Early Neuropathy as a Predictor of Subclinical Diabetic Nephropathy in Well-Controlled Type 2 Diabetic Patients: A Cross-Sectional Study
Sherif Mohamed Zaki, Dina El Karsh, Ghosoun Anas Moallem, Abdulrahman Hatem Adel Sembawa, Moayad Saeed Omar Alsubhani, Abdulaziz Mahmoud Wahbi Sindi, Mohammed Khalid Omar Alafif, Faisal Waleed Abdullah Mulla

TL;DR
This study shows that early signs of nerve damage in well-controlled type 2 diabetes patients can predict early kidney damage.
Contribution
It identifies diabetic neuropathy as a novel, non-invasive predictor of subclinical nephropathy in well-controlled T2DM patients.
Findings
A significant positive correlation was found between neuropathy severity and albuminuria (ρ = 0.29, p = 0.0012).
Nephropathy prevalence increased from 42% in patients without neuropathy to 72% in those with severe neuropathy.

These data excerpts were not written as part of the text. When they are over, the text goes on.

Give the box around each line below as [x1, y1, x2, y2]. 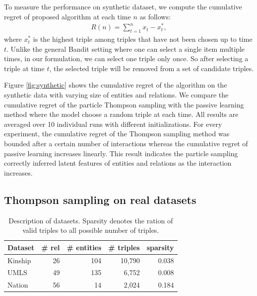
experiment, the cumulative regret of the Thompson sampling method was [4, 128, 230, 139]
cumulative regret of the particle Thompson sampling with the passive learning [4, 99, 244, 109]
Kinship [7, 255, 31, 265]
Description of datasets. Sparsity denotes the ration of [8, 215, 173, 225]
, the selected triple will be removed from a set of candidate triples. [49, 63, 254, 73]
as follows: [139, 11, 171, 21]
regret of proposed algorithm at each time [4, 11, 131, 21]
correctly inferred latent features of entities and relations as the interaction [4, 158, 232, 168]
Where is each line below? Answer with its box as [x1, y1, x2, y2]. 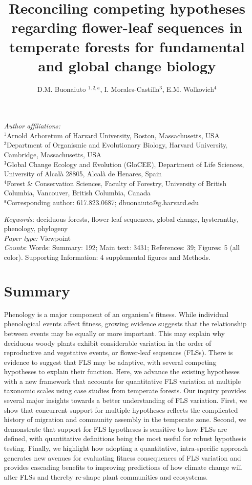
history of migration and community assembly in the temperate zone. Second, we [4, 414, 247, 424]
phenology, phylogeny [4, 223, 68, 233]
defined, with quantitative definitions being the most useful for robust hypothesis [4, 433, 247, 443]
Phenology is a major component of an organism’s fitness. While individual [4, 309, 229, 319]
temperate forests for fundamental [9, 36, 245, 56]
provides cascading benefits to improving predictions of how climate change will [4, 462, 242, 472]
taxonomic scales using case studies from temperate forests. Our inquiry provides [4, 385, 246, 396]
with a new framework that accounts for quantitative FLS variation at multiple [4, 376, 241, 386]
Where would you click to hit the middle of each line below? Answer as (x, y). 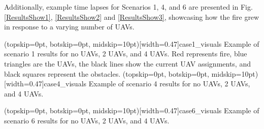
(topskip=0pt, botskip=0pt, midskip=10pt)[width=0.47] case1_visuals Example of (132, 43)
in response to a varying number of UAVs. (69, 27)
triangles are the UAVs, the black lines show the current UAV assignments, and (127, 63)
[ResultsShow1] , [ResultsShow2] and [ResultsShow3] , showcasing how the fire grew (132, 17)
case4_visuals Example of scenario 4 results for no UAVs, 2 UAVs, (147, 84)
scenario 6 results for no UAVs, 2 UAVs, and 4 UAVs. (87, 120)
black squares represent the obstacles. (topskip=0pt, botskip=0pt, (107, 73)
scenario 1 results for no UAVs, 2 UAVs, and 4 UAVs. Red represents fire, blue (126, 54)
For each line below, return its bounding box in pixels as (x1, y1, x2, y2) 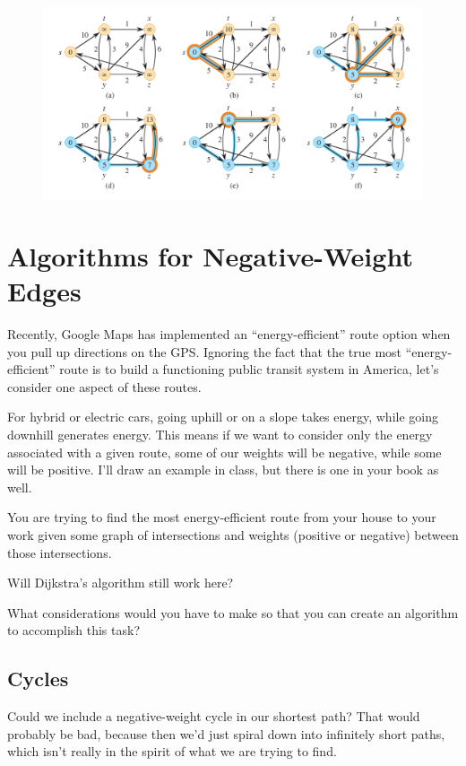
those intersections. (7, 543, 112, 561)
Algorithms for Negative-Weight (7, 237, 413, 274)
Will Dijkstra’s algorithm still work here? (7, 573, 234, 592)
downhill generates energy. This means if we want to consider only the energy (7, 424, 433, 443)
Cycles (7, 665, 69, 692)
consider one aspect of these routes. (7, 377, 202, 396)
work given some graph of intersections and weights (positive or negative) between (7, 525, 459, 544)
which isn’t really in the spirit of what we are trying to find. (7, 742, 337, 761)
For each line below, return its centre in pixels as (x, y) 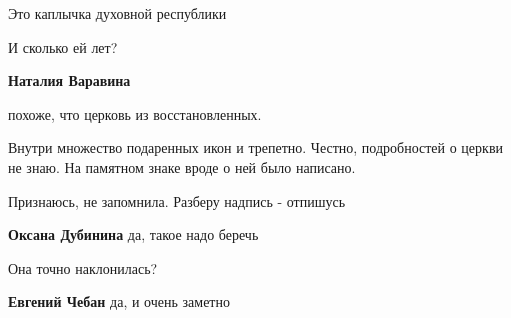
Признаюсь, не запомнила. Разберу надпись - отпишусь (177, 200)
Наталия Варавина (69, 80)
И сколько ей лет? (63, 46)
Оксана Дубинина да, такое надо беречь (133, 234)
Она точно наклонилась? (83, 267)
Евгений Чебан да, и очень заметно (119, 301)
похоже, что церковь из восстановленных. (135, 113)
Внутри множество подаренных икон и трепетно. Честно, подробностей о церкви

Older age and higher systolic blood pressure were associated with both neuropathy and nephropathy.
Abstract
Diabetic neuropathy (DN) and nephropathy (DKD) are prevalent microvascular complications in Type 2 diabetes mellitus (T2DM), often evolving silently. Detecting early nephropathy remains a clinical challenge, especially in patients with preserved renal function. The objective was to determine whether the Toronto Clinical Scoring System (TCS) for diabetic neuropathy can predict early nephropathy (albuminuria) in people with well-controlled T2DM who have a normal eGFR. We conducted a cross-sectional study with 122 T2DM patients (HbA1c < 7%, eGFR > 90) to look for peripheral neuropathy using TCS and nephropathy using the urinary albumin-to-creatinine ratio (UACR). Patients were classified based on the presence of albuminuria (UACR ≥ 30 mg/g). Statistical analyses included t-tests, chi-square tests, Spearman correlation, and logistic regression. Patients with diabetic nephropathy or…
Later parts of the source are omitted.